Using placeholders for passthrough content during the second parsing phase is not mandatory, but can substantially simplify the parsing rules and make room for optimizations (specifically those that avoid parsing when not necessary). For implementations that choose to take this route, the AsciiDoc Language specification should designate characters for this purpose (e.g., DLE and NUL).

Appendix B: Offsets and Attribute Reference Expansion

One of the drawbacks of expanding attribute references in a preprocessor phase is that it modifies character offsets, causing the second parse phase to report character offsets that don’t line up with the source text. If we want an accurate parse tree from the inline syntax, this problem needs to be addressed. This problem can be solved by tracking the accumulated delta between the source text and the expanded text during the first phase.
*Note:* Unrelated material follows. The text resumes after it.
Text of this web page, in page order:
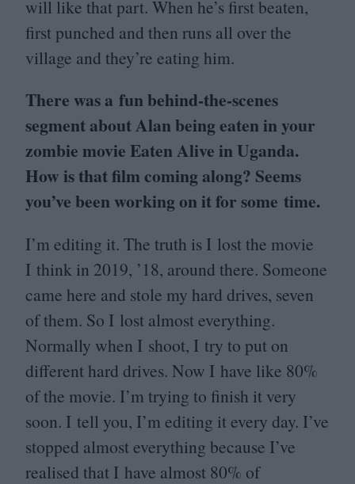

First, an offsets table should be built that maps the 0-based position of every character in the source text to an offset object. At a minimum, each offset object contains a delta property/key, which is initially 0. When an attribute reference is encountered, the delta between the length of the attribute reference (e.g, {name}) and the length of the resolved value should be computed. The value should then be assigned to the delta property/key in the offsets table for every position that follows the attribute reference. In other words, we track how much the following characters have shifted as a result of the expansion.

If a delta already exists at the start position of the attribute reference, it should be added to the delta (which becomes the accumulated delta). For each subsequent position in the attribute reference, 1 should be subtracted from the delta. This allows the position of every character in the attribute value to be attributed to the start position of the attribute reference (since that value is not actually in the source text). All replaced positions in the offsets table should be assigned the attribute name that was replaced so that this can be traced. The offsets table could optionally track the offset of that character within the attribute value (for use in application messages).

During the second parsing phase, the parser must translate the beginning position of a node to the position in the source text by adding the delta from the offsets table for that position. This ensures that the character offset for a node is the one from the source text, not the expanded text.